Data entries

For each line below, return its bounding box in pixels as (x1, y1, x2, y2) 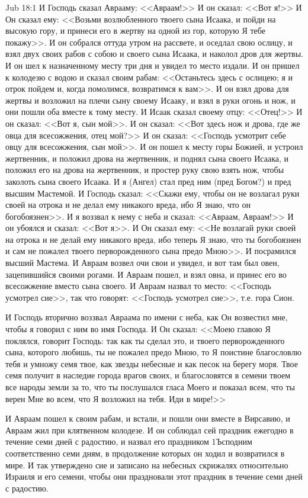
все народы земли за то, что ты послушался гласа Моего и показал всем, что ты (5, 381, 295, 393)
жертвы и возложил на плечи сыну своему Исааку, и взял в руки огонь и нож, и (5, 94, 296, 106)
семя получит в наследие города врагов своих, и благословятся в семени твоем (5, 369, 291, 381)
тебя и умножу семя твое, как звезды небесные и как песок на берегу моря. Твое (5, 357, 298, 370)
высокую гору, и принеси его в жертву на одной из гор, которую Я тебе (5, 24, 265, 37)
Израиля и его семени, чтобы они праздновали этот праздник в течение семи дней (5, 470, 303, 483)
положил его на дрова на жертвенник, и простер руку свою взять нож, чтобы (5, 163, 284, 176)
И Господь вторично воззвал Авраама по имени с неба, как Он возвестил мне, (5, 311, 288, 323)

* * *

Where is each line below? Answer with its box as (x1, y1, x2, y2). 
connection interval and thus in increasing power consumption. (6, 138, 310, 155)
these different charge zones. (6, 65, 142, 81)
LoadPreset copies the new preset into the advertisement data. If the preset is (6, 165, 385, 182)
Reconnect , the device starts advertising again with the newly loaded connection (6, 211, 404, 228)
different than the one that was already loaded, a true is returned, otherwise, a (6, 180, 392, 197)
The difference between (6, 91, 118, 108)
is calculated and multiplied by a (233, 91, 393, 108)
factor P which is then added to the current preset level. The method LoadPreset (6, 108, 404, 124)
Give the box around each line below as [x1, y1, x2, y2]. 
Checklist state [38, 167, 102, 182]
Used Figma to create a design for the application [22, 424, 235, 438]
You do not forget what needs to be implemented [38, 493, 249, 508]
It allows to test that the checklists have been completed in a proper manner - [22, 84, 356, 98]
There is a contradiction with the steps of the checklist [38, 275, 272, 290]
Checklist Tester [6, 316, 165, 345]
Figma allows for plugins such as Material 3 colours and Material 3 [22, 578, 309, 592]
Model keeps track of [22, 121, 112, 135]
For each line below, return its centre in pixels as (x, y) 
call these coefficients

...

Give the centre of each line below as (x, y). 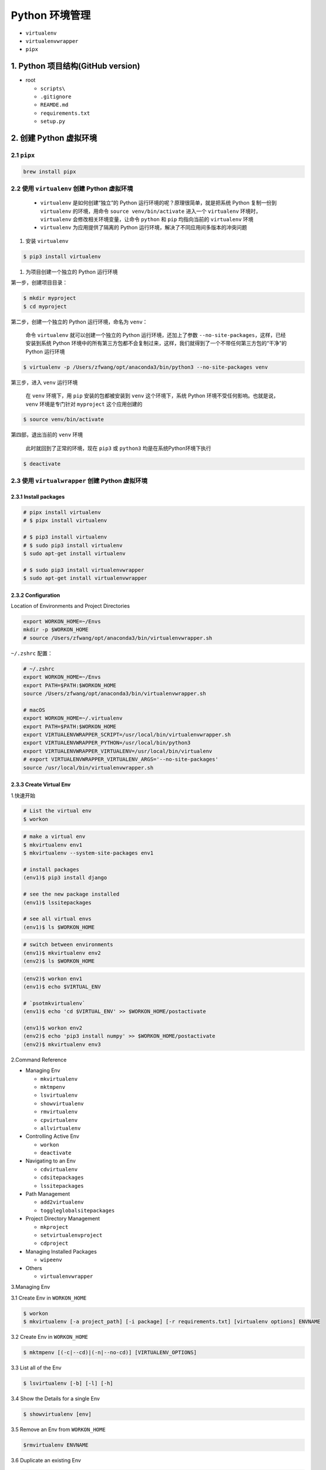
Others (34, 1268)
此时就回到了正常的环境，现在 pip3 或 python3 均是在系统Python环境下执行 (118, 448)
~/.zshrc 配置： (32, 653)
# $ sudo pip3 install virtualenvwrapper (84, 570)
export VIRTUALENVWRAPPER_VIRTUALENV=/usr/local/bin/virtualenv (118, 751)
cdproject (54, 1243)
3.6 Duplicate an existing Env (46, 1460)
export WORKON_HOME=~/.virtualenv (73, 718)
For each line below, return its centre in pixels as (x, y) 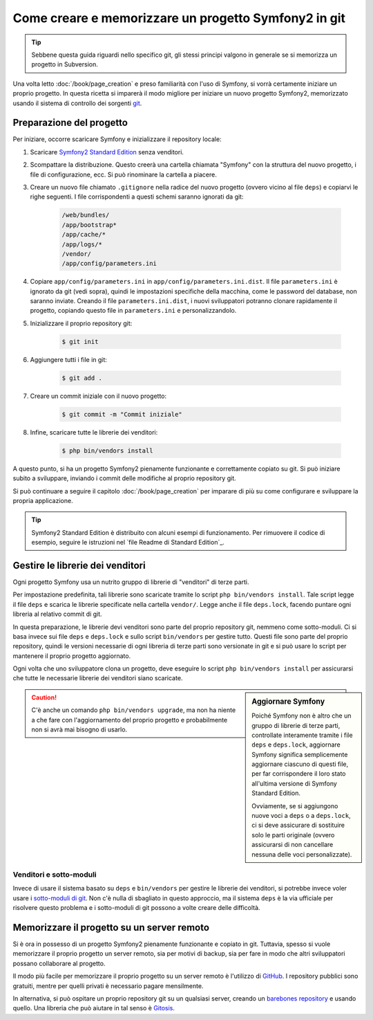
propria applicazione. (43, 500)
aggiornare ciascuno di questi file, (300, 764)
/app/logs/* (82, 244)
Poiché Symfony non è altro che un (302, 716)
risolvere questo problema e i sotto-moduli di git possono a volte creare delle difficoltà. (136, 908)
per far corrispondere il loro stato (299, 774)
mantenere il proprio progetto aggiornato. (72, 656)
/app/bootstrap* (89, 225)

▸ **Work to be completed**:
For this exercise, transcribe exactly the part of the records above that opens with the line containing "For each line below, return its bounding" and closes with the one containing "жертвы и возложил". Pictures are not part of the copy.

▸ **Your solution**:
For each line below, return its bounding box in pixels as (x1, y1, x2, y2) 
все народы земли за то, что ты послушался гласа Моего и показал всем, что ты (5, 381, 295, 393)
жертвы и возложил на плечи сыну своему Исааку, и взял в руки огонь и нож, и (5, 94, 296, 106)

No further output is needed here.